The Director of Education at Cloudera Offers an Insider View of Hadoop
DZone: How do you think that Hadoop (and Big Data processing / analytics) will impact the overall developer space over the next few years?
Sarah Sproehnle: We're seeing a tremendous investment in developers moving from traditional back end database development to the Hadoop space. Processes that used to be coded in PL/SQL or that relied on large in-memory state are now being written using Hadoop for data processing and HBase for real-time applications. A lot of applications that were built on top of databases, where developers struggled to fit non-relational paradigms into relational stores, are now being built more quickly and with access to data at any scale.

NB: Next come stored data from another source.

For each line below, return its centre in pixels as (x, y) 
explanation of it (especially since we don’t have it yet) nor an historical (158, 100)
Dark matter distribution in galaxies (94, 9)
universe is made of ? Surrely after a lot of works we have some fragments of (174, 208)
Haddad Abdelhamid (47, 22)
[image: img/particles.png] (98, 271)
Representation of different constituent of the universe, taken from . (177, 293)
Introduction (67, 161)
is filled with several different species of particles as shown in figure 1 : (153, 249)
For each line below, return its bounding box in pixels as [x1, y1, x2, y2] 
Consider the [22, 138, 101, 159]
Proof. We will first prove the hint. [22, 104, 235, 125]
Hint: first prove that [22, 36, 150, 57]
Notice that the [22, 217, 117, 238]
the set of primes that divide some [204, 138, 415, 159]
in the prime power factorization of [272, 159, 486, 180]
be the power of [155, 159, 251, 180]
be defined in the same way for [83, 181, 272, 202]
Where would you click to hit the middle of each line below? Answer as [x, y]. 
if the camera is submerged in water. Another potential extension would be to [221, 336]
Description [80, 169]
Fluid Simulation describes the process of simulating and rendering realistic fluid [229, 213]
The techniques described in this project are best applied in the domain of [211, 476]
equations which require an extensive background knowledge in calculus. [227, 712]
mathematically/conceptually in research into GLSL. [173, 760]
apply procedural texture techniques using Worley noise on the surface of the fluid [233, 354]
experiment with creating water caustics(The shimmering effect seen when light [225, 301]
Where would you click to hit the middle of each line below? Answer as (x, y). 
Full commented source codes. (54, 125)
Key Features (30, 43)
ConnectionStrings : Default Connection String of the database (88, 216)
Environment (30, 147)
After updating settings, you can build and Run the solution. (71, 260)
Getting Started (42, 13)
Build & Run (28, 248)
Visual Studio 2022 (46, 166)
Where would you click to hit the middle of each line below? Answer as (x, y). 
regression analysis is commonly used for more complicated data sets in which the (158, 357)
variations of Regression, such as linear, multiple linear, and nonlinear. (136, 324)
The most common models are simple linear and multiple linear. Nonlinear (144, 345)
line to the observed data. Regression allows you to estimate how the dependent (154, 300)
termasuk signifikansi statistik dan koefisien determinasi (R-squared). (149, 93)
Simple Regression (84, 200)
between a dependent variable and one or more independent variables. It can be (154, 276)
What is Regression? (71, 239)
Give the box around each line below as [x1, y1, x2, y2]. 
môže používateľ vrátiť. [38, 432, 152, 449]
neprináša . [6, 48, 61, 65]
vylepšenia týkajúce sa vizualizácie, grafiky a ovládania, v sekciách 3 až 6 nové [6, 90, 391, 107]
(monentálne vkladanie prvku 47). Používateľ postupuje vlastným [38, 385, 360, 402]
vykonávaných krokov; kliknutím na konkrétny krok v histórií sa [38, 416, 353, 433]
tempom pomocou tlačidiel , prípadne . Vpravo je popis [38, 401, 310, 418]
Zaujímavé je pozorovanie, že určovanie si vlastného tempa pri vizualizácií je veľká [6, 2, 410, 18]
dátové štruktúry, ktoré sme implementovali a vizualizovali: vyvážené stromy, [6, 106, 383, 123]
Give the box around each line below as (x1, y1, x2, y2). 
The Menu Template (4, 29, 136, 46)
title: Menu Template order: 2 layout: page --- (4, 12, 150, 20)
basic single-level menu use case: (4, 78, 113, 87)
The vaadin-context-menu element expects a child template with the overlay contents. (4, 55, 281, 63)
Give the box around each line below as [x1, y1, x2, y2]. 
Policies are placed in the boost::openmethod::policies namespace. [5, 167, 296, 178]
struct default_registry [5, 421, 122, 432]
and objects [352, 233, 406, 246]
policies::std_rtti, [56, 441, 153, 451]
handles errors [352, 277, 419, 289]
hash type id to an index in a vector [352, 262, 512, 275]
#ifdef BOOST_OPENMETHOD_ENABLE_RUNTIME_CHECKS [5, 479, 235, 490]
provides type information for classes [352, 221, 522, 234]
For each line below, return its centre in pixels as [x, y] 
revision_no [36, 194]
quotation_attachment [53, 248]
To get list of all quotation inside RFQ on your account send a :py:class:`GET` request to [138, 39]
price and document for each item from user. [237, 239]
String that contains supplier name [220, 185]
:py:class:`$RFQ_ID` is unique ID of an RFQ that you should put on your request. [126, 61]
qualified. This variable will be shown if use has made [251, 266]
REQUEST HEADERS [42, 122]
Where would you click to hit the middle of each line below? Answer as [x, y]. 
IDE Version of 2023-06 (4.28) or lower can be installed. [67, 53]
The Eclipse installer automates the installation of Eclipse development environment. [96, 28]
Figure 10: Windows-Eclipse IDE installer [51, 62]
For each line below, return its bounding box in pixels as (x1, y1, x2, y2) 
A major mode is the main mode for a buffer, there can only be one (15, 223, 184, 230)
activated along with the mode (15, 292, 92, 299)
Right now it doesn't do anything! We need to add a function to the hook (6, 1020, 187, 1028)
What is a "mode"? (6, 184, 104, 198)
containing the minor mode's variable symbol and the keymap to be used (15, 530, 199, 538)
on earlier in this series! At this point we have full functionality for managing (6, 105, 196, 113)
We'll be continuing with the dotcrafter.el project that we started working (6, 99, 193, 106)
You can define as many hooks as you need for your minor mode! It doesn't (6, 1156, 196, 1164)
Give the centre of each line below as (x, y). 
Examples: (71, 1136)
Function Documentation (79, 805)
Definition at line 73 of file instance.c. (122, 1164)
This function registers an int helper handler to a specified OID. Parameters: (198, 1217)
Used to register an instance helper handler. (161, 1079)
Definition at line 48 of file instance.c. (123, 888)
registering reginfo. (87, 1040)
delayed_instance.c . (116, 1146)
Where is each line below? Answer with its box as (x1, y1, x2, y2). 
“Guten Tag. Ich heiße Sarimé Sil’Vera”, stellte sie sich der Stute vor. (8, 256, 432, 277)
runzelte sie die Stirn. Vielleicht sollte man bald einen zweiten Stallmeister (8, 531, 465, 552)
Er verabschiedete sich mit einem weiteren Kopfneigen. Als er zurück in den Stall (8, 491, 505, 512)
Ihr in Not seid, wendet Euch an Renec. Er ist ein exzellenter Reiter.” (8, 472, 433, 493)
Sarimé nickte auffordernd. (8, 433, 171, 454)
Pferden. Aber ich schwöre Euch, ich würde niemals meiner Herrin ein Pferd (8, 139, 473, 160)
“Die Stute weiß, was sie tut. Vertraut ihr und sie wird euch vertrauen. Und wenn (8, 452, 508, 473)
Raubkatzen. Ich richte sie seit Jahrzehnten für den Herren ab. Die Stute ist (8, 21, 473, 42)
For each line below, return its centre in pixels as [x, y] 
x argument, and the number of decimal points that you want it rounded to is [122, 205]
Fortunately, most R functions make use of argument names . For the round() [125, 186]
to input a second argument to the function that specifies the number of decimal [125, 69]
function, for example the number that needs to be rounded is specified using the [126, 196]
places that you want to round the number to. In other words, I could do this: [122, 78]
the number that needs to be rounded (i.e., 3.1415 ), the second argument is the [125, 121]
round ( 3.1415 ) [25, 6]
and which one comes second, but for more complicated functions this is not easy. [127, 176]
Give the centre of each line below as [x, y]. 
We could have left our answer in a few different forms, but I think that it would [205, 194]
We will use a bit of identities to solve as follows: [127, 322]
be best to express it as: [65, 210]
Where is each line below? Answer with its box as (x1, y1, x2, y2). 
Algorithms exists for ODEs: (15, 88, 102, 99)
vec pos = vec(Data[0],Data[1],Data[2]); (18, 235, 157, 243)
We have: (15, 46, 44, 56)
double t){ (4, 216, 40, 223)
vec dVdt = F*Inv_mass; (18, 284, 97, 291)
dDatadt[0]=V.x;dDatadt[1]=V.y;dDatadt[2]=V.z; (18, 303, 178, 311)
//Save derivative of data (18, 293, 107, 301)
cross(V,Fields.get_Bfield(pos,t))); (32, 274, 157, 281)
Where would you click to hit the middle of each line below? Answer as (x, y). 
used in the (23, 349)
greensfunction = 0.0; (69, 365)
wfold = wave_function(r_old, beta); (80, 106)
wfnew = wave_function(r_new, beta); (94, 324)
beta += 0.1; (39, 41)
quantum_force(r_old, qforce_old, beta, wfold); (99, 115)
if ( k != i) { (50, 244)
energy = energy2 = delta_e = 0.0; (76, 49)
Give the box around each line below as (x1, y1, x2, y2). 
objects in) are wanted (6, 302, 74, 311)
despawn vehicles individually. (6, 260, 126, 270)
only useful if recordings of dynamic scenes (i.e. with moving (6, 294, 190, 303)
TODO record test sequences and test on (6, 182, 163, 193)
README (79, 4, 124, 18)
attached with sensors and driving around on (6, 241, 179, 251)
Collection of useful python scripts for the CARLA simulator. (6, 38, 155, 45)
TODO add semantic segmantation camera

DZone: You covered some common implementations of Hadoop in your presentation - which of these do you think is the most innovative or interesting?
Sarah Sproehnle: A lot of people use Hadoop to do complex data processing such as billing mediation and transaction reconciliation. Similarly, Hadoop is a popular tool for recommendation engines and predictive modeling. At the forefront through is people building real-time interactive applications on top of HBase. These are driving both data serving (such as user profiles or POIs) and as the basis for incremental analytics where business can monitor how their systems are behaving in real-time.
DZone: What are some cool tools (or uses) of Hadoop in development or coming up that Java developers should be aware of?
We're seeing a lot of interest in higher level libraries that make Hadoop much more accessible to Java developers. For example Crunch (here and here and is a FlumeJava inspired library. We've been hearing some very positive feedback from Java developers who want a lot of the mechanics of MapReduce taken care of but don't want to write in Hive or Pig.